Let us fix some notations and terminology. All the spaces considered in this paper are over the real field. Given a normed space E, we denote by \(B_E\) and \(I_E\) the closed unit ball of E and the identity operator on E, respectively, and by \({\mathcal {R}}(E)\) the class made up of all infinite-codimensional operator ranges in that space. It is worth to mention that \({\mathcal {R}}(E)\) contains all closed infinite-codimensional subspaces of E (see e.g. [4]) and proper dense operator ranges in E (see e.g. [1, Corollary 2.17]). As we already mentioned, if A is a subset of E, then the symbol \(A^{\perp }\) stands for the annihilator subspace of A, that is, \(A^{\perp } = \{f\in E^*:\, f(x)=0\,\, \text {for all} \,\, x\in A\}\). Analogously, given a set \(B\subset E^*\) we write \(B_{\perp } = \{x\in E:\, f(x)=0\,\, \text {for all} \,\, f\in B\}\). Some of our results or their proofs involve minimal sequences in a Banach space E with sequences of biorthogonal functionals lying in some specific subspace of \(E^*\). A sequence \(\{x_n\}_n\subset E\) is said to be B-minimal, for some set \(B\subset E^*\), if there exists a sequence \(\{f_n\}_n\subset B\) such that \(\{x_n, f_n\}_n\) is a biorthogonal system. Analogously, if \(A\subset E\), then a sequence \(\{f_n\}_n\subset E^*\) is called A-minimal if there is a sequence \(\{x_n\}_n\subset A\) such that \(\{x_n, f_n\}_n\) is biorthogonal. In the case that \(A = E\), we say that the sequence \(\{f_n\}_n\) is \(w^*\)-minimal. In the sequel, otherwise stated, the words “subspace” and “operator” refer respectively to a closed infinite-dimensional and infinite-codimensional subspace of a Banach space and a bounded linear operator between Banach spaces, “separable quotient” means separable infinite-dimensional quotient, and the term “basis” stands for Schauder basis.

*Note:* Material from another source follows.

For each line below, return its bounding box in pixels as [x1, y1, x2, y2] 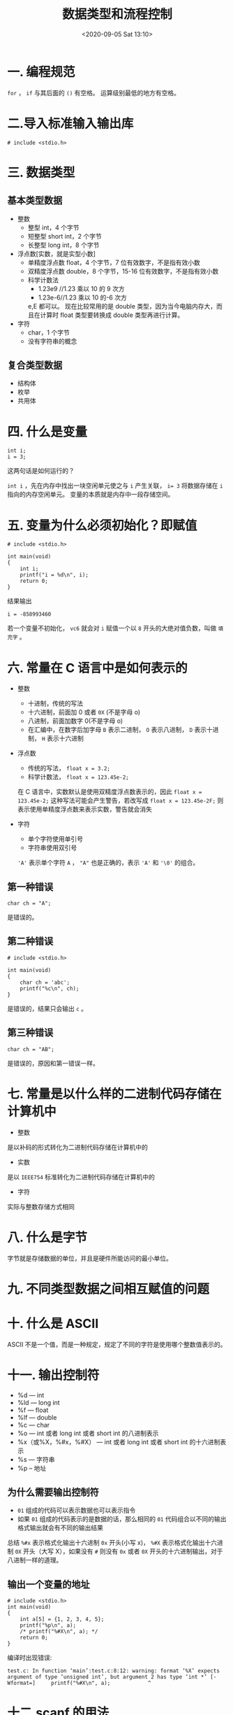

2 Nuclearly Adjacent Quasicomplements

The first result of this section is the aforementioned criterion for the existence of quasicomplements.

Theorem 2.1

Let X and Y be subspaces of a Banach space E with \(X\subset Y\), and let \(\{R_k\}_{k\ge 1}\subset {\mathcal {R}}(E)\) and \(\{S_k\}_{k\ge 1}\subset {\mathcal {R}}(E^*)\) be countable sets of operator ranges such that

$$\begin{aligned} X\subset \bigcap _{k\ge 1} R_k \quad \, \, \text {and} \, \, \quad Y^{\perp }\subset \bigcap _{k\ge 1} S_k. \end{aligned}$$

If \(X^*\) is \(w^*\)-separable and E/Y is separable then, for every \(\varepsilon > 0\) there exists an isomorphism \(\varphi :E\rightarrow E\) with \(\Vert \varphi -I_E\Vert < \varepsilon \) satisfying the following properties:

1. (1)

   \(\varphi (X)\) is a nuclearly adjacent quasicomplement of Y and \(\varphi (X)\cap \left( \bigcup _{k\ge 1} R_k\right) = \{0\}.\)

2. (2)

   X is a nuclearly adjacent quasicomplement of \(\varphi (Y)\) and \(\varphi (Y)^{\perp }\cap \left( \bigcup _{k\ge 1} S_k\right) = \{0\}.\)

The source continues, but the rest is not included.